Things were not trending in the right direction.
More joints became involved, until I could ignore it no longer. I had distinct pain, and stiffness, in both elbows and wrists, both ankles, knees, and hips. Then, a little redness about my elbows and ankles. And definite, visible swelling.
It was time to see my doctor. I booked an appointment for three days’ time. And during those three days, my symptoms became even worse. I was trying not to freak out. Trying very hard, but not particularly succeeding.
The problem, of course, with having a career in medicine is the knowledge. All the scary possibilities reared up in my imagination. Rheumatoid arthritis. MS. Lupus. Various other connective tissue disorders…
When I finally saw her, my doctor shared my concern. Which was both relieving and worrisome at the same time. I wasn’t imagining it. Also? I wasn’t imagining it.
So we did some tests. X-rays and bloodwork. The x-rays came back normal. Good. The initial bloodwork results came trickling in. Thyroid somewhat off, thyroid antibodies elevated. Low iron. Low vitamin D. It was strange to see my own bloodwork coming back abnormal, I’d always been generally healthy. But none of that stuff was alarming. None of it was stuff I couldn’t deal with.
A few days later I got the result I most definitely could not deal with.
That positive ANA.
I remember staring at the screen. My husband and my dad were making lunch and chatting in the kitchen. My dad was visiting to help us out because I was, at that point, entirely unable to do anything for myself or my children.
I started to cry. The crying got worse, and louder, as that result began to sink in. Me? Lupus? Suddenly, everything I knew about life had changed. My whole life would now be measured in two segments, before lupus, and with lupus. Nothing would ever be the same.
Again, I was simultaneously thankful for, and cursing, my knowledge base. I’d seen people with lupus, watched them deteriorate before my eyes. Lupus was a nasty disease, I knew that. It was a forever diagnosis, but unpredictably waxing and waning. It could affect every aspect of life and function. Cause end-organ damage at a whim. Force the use of potent medication that caused side effects almost as bad as the disease.

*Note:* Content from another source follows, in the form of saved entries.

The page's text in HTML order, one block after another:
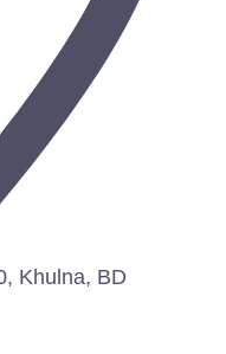
Khulna, BD
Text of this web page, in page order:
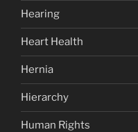
Hearing
Heart Health
Hernia
Hierarchy
Human Rights
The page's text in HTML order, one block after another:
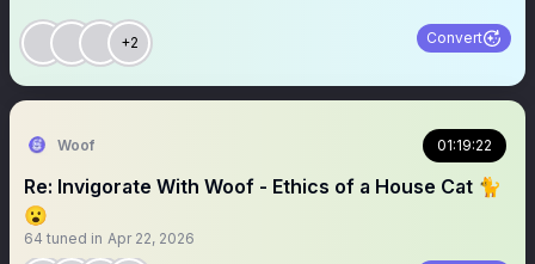
+2 Convert
Woof 01:19:22
Re: Invigorate With Woof - Ethics of a House Cat 🐈
😮
64 tuned in Apr 22, 2026
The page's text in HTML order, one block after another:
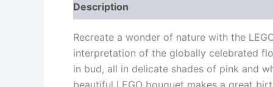
Description
Recreate a wonder of nature with the
interpretation of the globally celebrated
in bud, all in delicate shades of pink and
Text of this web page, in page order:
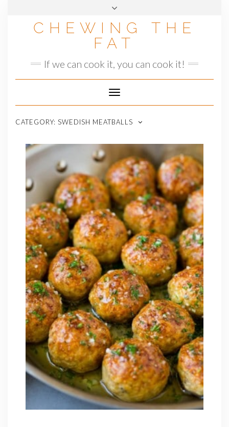
CHEWING THE
FAT
If we can cook it, you can cook it!
Toggle
Navigation
CATEGORY: SWEDISH MEATBALLS
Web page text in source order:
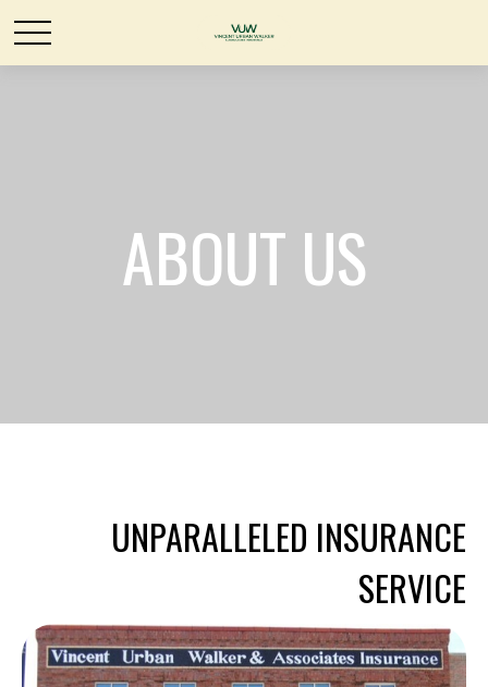
ABOUT US
UNPARALLELED INSURANCE
SERVICE
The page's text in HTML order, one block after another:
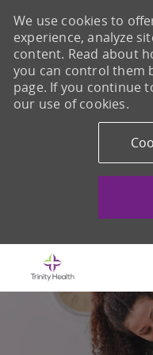
We use cookies to
experience, analyze
content. Read about
you can control them
page. If you continue
our use of cookies.
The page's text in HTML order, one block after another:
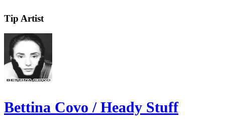
Tip Artist
Bettina Covo / Heady Stuff
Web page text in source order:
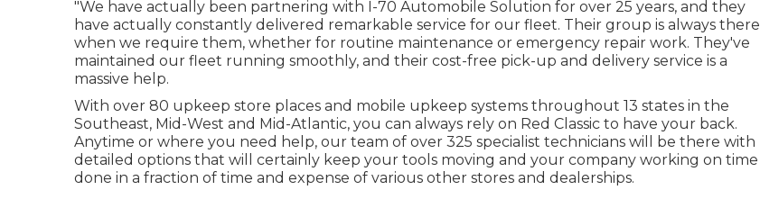
"We have actually been partnering with I-70 Automobile Solution for over 25 years, and they
have actually constantly delivered remarkable service for our fleet. Their group is always there
when we require them, whether for routine maintenance or emergency repair work. They've
maintained our fleet running smoothly, and their cost-free pick-up and delivery service is a
massive help.
With over 80 upkeep store places and mobile upkeep systems throughout 13 states in the
Southeast, Mid-West and Mid-Atlantic, you can always rely on Red Classic to have your back.
Anytime or where you need help, our team of over 325 specialist technicians will be there with
detailed options that will certainly keep your tools moving and your company working on time
done in a fraction of time and expense of various other stores and dealerships.
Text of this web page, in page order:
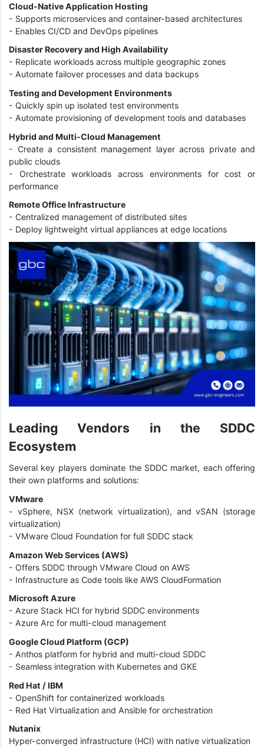
Cloud-Native Application Hosting
- Supports microservices and container-based architectures
- Enables CI/CD and DevOps pipelines
Disaster Recovery and High Availability
- Replicate workloads across multiple geographic zones
- Automate failover processes and data backups
Testing and Development Environments
- Quickly spin up isolated test environments
- Automate provisioning of development tools and databases
Hybrid and Multi-Cloud Management
- Create a consistent management layer across private and
public clouds
- Orchestrate workloads across environments for cost or
performance
Remote Office Infrastructure
- Centralized management of distributed sites
- Deploy lightweight virtual appliances at edge locations
Leading Vendors in the SDDC
Ecosystem
Several key players dominate the SDDC market, each offering
their own platforms and solutions:
VMware
- vSphere, NSX (network virtualization), and vSAN (storage
virtualization)
- VMware Cloud Foundation for full SDDC stack
Amazon Web Services (AWS)
- Offers SDDC through VMware Cloud on AWS
- Infrastructure as Code tools like AWS CloudFormation
Microsoft Azure
- Azure Stack HCI for hybrid SDDC environments
- Azure Arc for multi-cloud management
Google Cloud Platform (GCP)
- Anthos platform for hybrid and multi-cloud SDDC
- Seamless integration with Kubernetes and GKE
Red Hat / IBM
- OpenShift for containerized workloads
- Red Hat Virtualization and Ansible for orchestration
Nutanix
Hyper-converged infrastructure (HCI) with native virtualization

It was a terrifying moment.
But shortly after that initial terror, a few things crystallized for me. Life was going to take on a new shape. First, I was not going to do shit I did not want to do anymore. Also? I was going to do shit I did want to do.
Over the subsequent weeks, I saw two rheumatologists and an endocrinologist. There were few answers forthcoming. But one thing they hesitantly agreed on? This was not, in fact, lupus. They weren’t impressed at my antibody numbers. Said my results weren’t specific enough.
A huge relief. For the time being. Because then I entered a different world…the world in which I embraced the unknown.
I had more x-rays taken. Much more bloodwork. My doctor (bless her) called me regularly to check on me. For a while, things continued to worsen for me, physically. My joints became enormous, swollen and painful. Sleeping was very difficult. And the red welt-like lumps grew over my ankles, legs, and elbows. Erythema Nodosum, I thought, looking at the welts and nodding. I went to see my doctor. Erythema Nodosum, she said, on sight, also nodding. Not a diagnosis, per se, just a symptom that was all part of my nonspecific inflammatory flare.
I developed an annoying cough. A dry, irritating cough that seemed to correlate with worsening joint pain. I lived on anti-inflammatories. And, like the bad patient that all good doctors are, I resisted taking the prescribed prednisone. It was a line I was not ready to cross.
My mother wanted answers. “If we could just get a diagnosis, find out what it is…then we’ll know how to treat it.”
I nodded, but I knew the naiveté of this statement. Autoimmune diseases are multitude. There are endless categories and labels, and lots of ‘not otherwise specified’ tags on the ends of otherwise specified names. I knew that many people go years without a firm diagnosis. “I was misdiagnosed for a long time,” they say, clenching their teeth at the conspiracy.
But I know that “misdiagnosis” is really only a relevant term when you’re talking about stuff that’s black and white. And that medicine, the human body, is the exact opposite of black and white. Stuff evolves. Stuff changes. Stuff becomes more obvious, and then we’re in a position to pin down a diagnosis. There are no perfect tests, rarely any textbook cases. Often, the only time we know for sure what happened in someone’s body is when we cut it open at autopsy. And even then, there’s a whole lot of deductive work that goes on. This is all especially true when it comes to autoimmune disease, which shapeshifts to its heart’s desire.
So I prepared for a long period of not exactly “knowing”. But, just because I didn’t have an exact name for the maelstrom that had taken over my body, didn’t mean there was nothing I could do.
I knew that my immune system was freaking out. I knew that my body was going on inflammatory overdrive. And I knew I could do something about that.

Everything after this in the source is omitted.